When you want to use a Field of a Sample for grounding, you use the following pattern:

[22]:

dataset.apply_model(model, label_field="sample_field_segmentations", prompt_field="captions")

 100% |█████████████████████| 1/1 [4.7s elapsed, 0s remaining, 0.2 samples/s]

[ ]:

dataset.first()['sample_field_segmentations']

Basic OCR (“ocr”) requires no additional parameters and returns text strings.
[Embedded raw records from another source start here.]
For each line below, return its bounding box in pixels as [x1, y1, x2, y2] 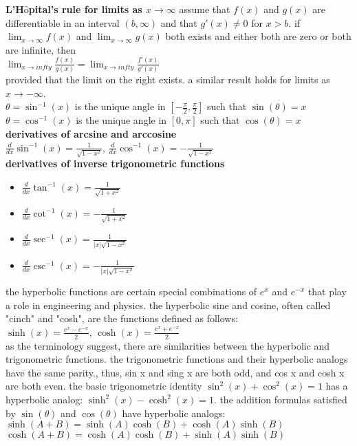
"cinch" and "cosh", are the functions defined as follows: [6, 311, 238, 326]
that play [307, 284, 347, 299]
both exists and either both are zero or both [165, 29, 351, 43]
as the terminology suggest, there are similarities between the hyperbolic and [6, 338, 330, 352]
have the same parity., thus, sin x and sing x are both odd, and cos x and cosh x [6, 365, 345, 379]
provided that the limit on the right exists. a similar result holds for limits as [6, 72, 330, 87]
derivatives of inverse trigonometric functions [6, 156, 225, 171]
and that [160, 15, 197, 30]

For OCR with region information (ocr_with_region), you can set store_region_info=True to include bounding boxes for each text region:

[24]:

model.operation="ocr"

model.store_region_info=True

dataset.apply_model(model, label_field="text_regions")
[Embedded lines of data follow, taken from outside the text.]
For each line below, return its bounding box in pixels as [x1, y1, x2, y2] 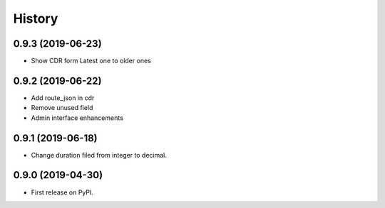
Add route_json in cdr [31, 93, 95, 102]
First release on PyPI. [31, 188, 94, 197]
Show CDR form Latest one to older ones [31, 57, 151, 65]
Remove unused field [31, 104, 93, 112]
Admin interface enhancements [31, 114, 124, 122]
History [13, 11, 58, 26]
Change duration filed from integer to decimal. [31, 150, 168, 159]
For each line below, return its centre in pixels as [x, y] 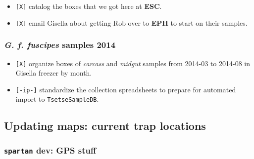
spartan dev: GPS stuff [50, 150]
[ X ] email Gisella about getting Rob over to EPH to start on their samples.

 100% |█████████████████████| 1/1 [220.6ms elapsed, 0s remaining, 4.5 samples/s]

[25]:

dataset.first()['text_regions']

[25]:

<Detections: {
    'detections': [
        <Detection: {
            'id': '67ed9e2de1d525ba81848cd3',
            'attributes': {},
            'tags': [],
            'label': '</s>Sweetness Bakery',
            'bounding_box': [
                0.03249999890312219,
                0.032499998807907104,
                0.3559999831568319,
                0.03899999856948853,
            ],
            'mask': None,
            'mask_path': None,
            'confidence': None,
            'index': None,
        }>,
        <Detection: {
            'id': '67ed9e2de1d525ba81848cd4',
            'attributes': {},
            'tags': [],
            'label': 'HAPPY 30TH BIRTHDAY',
            'bounding_box': [
                0.38449998556996307,
                0.17350000143051147,
                0.2520000226200579,
                0.049999988079071044,
            ],
            'mask': None,
            'mask_path': None,
            'confidence': None,
            'index': None,
        }>,
    ],
}>

[26]:

model.store_region_info=False

dataset.apply_model(model, label_field="text_regions_no_region_info")

 100% |█████████████████████| 1/1 [126.7ms elapsed, 0s remaining, 7.9 samples/s]

[27]:

dataset.first()['text_regions_no_region_info']

[27]:

'Sweetness BakeryHAPPY 30TH BIRTHDAY'

Remotely-sourced models expand the power and flexibility of the FiftyOne Model Zoo by allowing you to access and deploy models from external GitHub repositories or public URLs. Whether you’re leveraging a popular open-source model or integrating one from your own team, this workflow makes it easy to apply and visualize predictions in your datasets.